Mr. Edward Garnier (Harborough) (Con): On a point of order, Mr. Speaker. You will recall that considerable disquiet was expressed on both sides of the House at last Thursday's business questions about the cancellation of the debate on police restructuring. Today, we had a one-and-a-half hour debate in Westminster Hall, which we are extremely grateful to you for granting to the hon.    Member for Stockton, North (Frank Cook). Unfortunately, only six hon. Members were able to get into that debate—I am not making a special plea, but I   reduced my contribution to two minutes to allow others to participate. [Interruption.] It was hugely appreciated.

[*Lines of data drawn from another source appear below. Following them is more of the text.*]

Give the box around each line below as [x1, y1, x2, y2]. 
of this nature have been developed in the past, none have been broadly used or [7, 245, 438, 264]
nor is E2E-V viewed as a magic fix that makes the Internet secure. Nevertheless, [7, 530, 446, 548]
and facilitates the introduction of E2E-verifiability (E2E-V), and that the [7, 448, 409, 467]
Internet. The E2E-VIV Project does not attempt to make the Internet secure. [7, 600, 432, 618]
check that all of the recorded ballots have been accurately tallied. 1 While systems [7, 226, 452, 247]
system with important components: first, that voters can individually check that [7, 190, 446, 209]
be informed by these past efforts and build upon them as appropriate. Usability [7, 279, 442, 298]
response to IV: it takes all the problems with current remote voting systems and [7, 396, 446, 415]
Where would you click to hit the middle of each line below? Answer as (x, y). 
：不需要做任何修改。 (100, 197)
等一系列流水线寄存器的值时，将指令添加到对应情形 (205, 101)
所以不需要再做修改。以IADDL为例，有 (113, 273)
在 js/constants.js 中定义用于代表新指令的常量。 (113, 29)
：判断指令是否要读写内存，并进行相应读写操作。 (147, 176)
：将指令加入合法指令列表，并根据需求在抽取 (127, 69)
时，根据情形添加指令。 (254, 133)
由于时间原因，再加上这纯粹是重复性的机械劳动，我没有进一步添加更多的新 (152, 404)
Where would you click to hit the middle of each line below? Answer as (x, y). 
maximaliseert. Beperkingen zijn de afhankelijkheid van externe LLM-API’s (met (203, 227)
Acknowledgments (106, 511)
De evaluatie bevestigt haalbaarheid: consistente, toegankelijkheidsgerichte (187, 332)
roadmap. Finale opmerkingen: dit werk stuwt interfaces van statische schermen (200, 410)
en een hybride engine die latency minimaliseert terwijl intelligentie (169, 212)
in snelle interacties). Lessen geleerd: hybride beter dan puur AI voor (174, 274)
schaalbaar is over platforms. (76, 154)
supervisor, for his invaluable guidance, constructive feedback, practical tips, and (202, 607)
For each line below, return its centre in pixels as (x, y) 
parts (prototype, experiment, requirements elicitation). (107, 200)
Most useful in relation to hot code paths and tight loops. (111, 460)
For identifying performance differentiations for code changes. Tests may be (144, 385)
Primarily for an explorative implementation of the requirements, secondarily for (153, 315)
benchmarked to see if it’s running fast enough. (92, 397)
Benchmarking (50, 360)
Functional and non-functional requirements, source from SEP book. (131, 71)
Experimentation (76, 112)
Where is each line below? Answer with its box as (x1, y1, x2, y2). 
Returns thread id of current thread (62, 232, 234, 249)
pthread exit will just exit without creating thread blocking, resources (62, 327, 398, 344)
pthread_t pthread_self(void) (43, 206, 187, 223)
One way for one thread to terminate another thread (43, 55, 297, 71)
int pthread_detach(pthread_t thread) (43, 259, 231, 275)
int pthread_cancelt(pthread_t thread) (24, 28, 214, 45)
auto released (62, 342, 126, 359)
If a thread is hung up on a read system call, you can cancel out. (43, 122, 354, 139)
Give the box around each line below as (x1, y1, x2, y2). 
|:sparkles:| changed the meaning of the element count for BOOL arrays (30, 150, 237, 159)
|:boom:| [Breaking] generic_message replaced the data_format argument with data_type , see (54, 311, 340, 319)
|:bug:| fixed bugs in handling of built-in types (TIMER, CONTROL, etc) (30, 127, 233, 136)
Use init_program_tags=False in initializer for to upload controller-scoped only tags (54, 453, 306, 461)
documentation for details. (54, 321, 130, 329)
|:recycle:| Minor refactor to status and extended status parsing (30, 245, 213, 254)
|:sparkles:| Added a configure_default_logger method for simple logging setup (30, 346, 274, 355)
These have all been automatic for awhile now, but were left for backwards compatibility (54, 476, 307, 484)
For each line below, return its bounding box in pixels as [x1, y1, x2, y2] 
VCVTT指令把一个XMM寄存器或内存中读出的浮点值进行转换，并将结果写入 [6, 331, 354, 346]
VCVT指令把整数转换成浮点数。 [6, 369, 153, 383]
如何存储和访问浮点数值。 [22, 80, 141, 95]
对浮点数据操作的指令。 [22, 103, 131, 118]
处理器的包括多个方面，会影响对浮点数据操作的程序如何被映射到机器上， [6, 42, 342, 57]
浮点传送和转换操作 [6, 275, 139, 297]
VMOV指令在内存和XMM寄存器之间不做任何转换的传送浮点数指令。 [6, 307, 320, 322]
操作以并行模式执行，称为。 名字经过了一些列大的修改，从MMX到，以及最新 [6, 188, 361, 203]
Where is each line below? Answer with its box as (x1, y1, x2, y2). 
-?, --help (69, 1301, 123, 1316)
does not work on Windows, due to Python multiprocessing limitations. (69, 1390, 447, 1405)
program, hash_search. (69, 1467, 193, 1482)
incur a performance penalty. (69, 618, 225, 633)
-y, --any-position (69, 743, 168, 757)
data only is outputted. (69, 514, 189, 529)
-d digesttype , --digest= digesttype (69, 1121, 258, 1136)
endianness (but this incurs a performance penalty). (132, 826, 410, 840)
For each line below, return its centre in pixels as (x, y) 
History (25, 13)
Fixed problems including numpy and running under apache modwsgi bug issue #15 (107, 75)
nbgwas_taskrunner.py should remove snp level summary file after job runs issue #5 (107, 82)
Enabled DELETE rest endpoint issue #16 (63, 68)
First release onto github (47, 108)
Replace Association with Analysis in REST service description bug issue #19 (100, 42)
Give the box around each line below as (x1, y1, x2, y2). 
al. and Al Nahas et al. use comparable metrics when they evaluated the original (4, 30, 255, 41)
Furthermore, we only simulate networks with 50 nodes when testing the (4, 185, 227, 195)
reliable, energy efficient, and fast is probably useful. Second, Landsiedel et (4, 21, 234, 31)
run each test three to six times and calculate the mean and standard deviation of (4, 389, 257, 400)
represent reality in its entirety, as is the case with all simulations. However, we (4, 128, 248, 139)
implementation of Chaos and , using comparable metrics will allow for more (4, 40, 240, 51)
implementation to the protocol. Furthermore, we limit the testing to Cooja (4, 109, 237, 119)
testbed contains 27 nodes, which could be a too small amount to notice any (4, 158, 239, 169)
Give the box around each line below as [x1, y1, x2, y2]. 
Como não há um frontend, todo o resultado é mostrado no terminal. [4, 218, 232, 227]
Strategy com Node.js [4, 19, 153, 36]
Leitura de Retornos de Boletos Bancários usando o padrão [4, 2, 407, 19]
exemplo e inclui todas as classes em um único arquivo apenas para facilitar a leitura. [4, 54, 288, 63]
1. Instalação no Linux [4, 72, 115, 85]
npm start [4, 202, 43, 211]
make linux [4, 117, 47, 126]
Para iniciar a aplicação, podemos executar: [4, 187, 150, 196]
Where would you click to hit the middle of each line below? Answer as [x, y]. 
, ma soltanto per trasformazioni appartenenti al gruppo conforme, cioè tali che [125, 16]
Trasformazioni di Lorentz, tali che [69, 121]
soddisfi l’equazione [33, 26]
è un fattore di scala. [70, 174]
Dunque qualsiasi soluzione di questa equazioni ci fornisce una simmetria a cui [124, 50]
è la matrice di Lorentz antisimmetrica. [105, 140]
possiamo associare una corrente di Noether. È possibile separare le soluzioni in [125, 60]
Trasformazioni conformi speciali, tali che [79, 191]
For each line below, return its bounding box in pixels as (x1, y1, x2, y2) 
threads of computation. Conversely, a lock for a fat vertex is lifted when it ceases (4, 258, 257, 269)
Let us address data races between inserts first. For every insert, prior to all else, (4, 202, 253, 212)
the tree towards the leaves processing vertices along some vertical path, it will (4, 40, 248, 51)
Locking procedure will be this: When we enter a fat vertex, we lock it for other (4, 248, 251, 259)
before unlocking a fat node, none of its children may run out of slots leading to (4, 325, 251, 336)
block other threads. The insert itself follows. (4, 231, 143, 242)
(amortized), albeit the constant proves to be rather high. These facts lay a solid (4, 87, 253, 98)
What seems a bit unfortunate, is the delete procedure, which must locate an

During her closing remarks, the Minister for Policing, Security and Community Safety implied that the Government have already made up their mind about the restructuring of the police service. We all know that the expression, "Government consultation", is an oxymoron, but the Government should at least do the House the courtesy of discussing the matter on the Floor of the House and, I submit, they should do so in response to a substantive motion, so that all hon. Members affected—all those who represent English or Welsh constituencies—can properly discuss and bring to the House their constituency and area concerns.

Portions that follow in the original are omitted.